> Activity
Each line holding the word "nghiên" must appear in the answer, copied from the entries.
(Supplied records Opens)
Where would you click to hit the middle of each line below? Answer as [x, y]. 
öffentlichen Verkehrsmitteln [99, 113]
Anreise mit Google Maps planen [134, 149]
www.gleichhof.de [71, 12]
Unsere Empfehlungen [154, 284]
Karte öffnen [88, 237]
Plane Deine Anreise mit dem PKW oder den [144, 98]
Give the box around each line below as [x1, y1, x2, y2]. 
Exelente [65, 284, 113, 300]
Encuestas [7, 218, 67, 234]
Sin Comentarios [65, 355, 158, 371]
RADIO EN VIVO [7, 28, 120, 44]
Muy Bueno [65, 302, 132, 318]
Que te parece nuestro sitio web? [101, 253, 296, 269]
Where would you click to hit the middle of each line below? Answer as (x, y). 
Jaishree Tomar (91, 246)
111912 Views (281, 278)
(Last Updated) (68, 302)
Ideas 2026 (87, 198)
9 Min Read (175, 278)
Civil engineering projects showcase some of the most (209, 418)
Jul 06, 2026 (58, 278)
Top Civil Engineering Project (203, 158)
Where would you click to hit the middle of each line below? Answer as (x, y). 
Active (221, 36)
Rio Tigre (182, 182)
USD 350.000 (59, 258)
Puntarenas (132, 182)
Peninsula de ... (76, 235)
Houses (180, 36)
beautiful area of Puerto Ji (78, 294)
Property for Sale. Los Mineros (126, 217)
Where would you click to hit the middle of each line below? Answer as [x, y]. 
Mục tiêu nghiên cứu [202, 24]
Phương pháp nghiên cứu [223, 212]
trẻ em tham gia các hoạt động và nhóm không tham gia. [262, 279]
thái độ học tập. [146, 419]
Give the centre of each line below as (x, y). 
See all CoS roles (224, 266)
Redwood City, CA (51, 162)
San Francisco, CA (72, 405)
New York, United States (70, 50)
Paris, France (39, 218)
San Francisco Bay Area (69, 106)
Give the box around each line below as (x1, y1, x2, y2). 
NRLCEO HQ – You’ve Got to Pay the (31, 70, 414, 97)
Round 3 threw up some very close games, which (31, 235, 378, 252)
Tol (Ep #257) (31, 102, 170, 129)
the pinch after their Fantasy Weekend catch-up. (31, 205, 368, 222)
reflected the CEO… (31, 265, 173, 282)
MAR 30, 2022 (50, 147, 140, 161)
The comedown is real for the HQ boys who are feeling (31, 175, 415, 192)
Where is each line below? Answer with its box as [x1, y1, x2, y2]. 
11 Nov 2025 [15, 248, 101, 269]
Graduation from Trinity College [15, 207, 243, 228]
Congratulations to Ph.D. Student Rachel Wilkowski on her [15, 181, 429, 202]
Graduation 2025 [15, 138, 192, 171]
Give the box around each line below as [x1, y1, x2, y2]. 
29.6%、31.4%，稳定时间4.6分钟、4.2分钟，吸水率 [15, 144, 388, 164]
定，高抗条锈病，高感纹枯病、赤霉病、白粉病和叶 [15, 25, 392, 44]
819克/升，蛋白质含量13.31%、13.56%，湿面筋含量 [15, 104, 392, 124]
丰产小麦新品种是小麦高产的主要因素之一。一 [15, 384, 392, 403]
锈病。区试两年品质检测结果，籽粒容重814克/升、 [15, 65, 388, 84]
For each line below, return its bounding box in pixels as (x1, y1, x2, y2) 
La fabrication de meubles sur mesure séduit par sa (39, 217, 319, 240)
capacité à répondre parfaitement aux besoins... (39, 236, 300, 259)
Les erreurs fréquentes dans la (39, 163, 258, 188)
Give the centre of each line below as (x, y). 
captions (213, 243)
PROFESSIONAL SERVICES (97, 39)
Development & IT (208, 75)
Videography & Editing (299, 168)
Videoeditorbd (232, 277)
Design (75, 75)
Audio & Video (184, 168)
(Supplied records Closes)
> Response box
Mục tiêu nghiên cứu [202, 24]
Phương pháp nghiên cứu [223, 212]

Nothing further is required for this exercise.